Exact copy, no pictures: output each line below as it stands.

━━━━━━

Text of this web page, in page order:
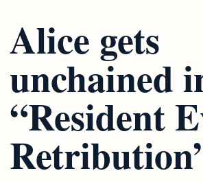
Alice gets
unchained
“Resident
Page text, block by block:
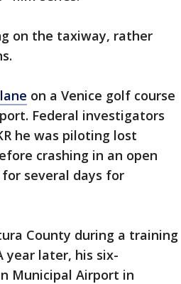
on the taxiway, rather
on a Venice golf course
Federal investigators
he was piloting lost
crashing in an open
several days for
County during a training
year later, his six-
Municipal Airport in

━━━━━━

» **SOLVED EXERCISE**
Text of this web page, in page order:
Alice gets
unchained
“Resident
Page text, block by block:
on the taxiway, rather
on a Venice golf course
Federal investigators
he was piloting lost
crashing in an open
several days for
County during a training
year later, his six-
Municipal Airport in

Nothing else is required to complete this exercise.